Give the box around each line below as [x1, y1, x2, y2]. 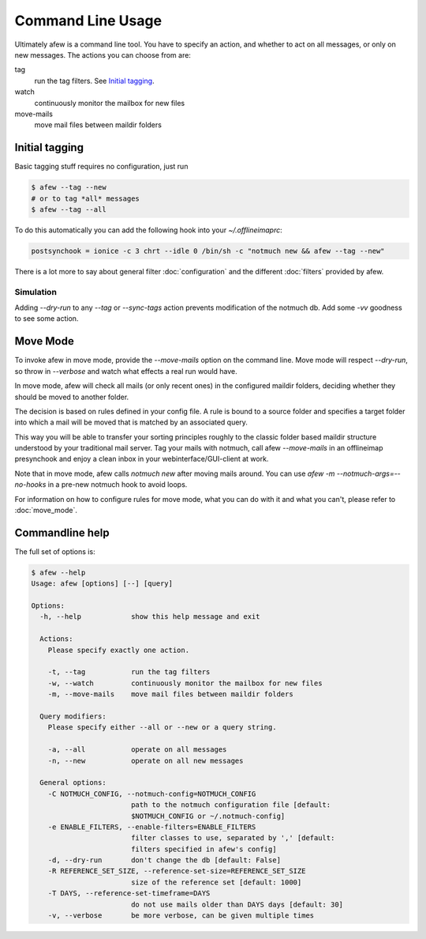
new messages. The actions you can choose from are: [14, 50, 191, 59]
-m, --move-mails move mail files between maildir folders [47, 690, 293, 699]
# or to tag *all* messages [31, 194, 140, 203]
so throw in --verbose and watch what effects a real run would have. [14, 366, 238, 375]
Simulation [14, 286, 57, 297]
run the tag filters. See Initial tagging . [34, 76, 155, 85]
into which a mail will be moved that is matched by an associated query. [14, 417, 248, 427]
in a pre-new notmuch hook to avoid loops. [47, 480, 188, 489]
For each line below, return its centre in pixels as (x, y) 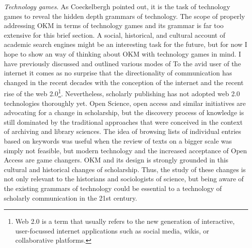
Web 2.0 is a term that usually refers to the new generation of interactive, (125, 221)
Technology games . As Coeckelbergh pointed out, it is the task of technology (117, 6)
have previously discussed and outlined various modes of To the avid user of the (123, 63)
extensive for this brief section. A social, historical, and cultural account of (115, 35)
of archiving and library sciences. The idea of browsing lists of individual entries (123, 131)
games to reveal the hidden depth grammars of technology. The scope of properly (125, 16)
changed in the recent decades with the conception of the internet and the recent (124, 82)
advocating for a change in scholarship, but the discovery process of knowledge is (124, 112)
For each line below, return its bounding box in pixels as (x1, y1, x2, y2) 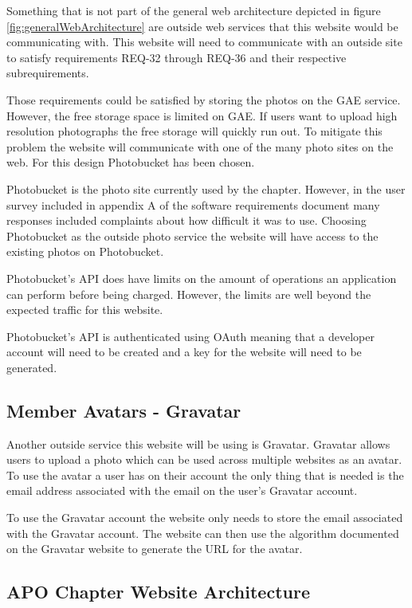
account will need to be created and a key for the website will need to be (6, 343, 362, 360)
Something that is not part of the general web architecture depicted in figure (6, 2, 381, 18)
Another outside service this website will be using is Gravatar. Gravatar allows (6, 435, 390, 452)
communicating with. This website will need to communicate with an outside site (6, 33, 402, 50)
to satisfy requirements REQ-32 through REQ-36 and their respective (6, 49, 347, 65)
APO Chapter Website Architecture (6, 579, 310, 604)
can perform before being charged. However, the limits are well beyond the (6, 285, 371, 302)
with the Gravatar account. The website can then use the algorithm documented (6, 524, 399, 541)
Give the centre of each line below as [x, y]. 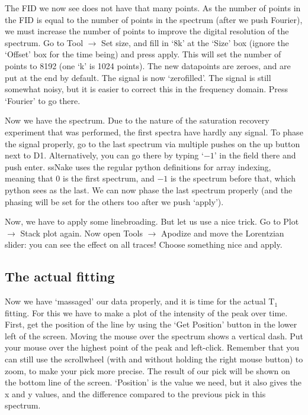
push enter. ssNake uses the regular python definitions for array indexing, [138, 166]
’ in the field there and [255, 155]
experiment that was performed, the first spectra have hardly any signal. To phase [154, 132]
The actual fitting [60, 276]
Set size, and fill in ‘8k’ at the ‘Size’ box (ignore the [195, 42]
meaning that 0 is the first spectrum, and [80, 178]
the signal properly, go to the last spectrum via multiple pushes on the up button [153, 143]
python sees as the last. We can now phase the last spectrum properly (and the [149, 189]
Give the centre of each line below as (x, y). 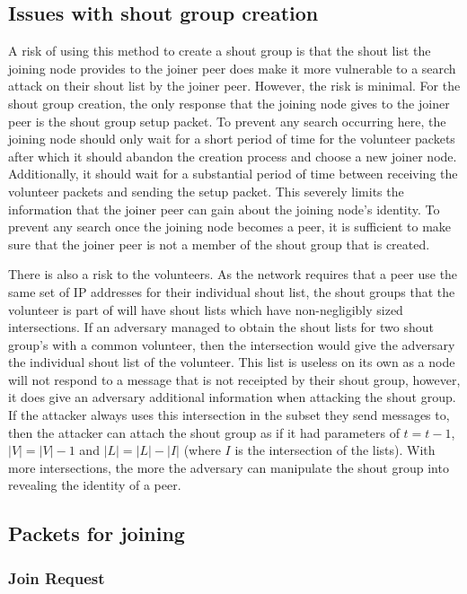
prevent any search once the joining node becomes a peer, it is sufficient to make (230, 227)
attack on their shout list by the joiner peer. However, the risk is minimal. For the (234, 86)
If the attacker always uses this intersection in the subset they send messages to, (229, 415)
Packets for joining (97, 533)
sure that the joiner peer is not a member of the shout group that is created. (219, 244)
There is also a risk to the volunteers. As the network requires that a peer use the (233, 274)
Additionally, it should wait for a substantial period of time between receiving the (233, 174)
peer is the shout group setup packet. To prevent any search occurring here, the (227, 121)

::::::::::

Output exactly the lines above that lie between the line with "meaning that 0" and the line with "sure that the", those two lines included, and no pictures.

meaning that 0 is the first spectrum, and [80, 178]
the signal properly, go to the last spectrum via multiple pushes on the up button [153, 143]
python sees as the last. We can now phase the last spectrum properly (and the [149, 189]
Give the centre of each line below as (x, y). 
prevent any search once the joining node becomes a peer, it is sufficient to make (230, 227)
attack on their shout list by the joiner peer. However, the risk is minimal. For the (234, 86)
If the attacker always uses this intersection in the subset they send messages to, (229, 415)
Packets for joining (97, 533)
sure that the joiner peer is not a member of the shout group that is created. (219, 244)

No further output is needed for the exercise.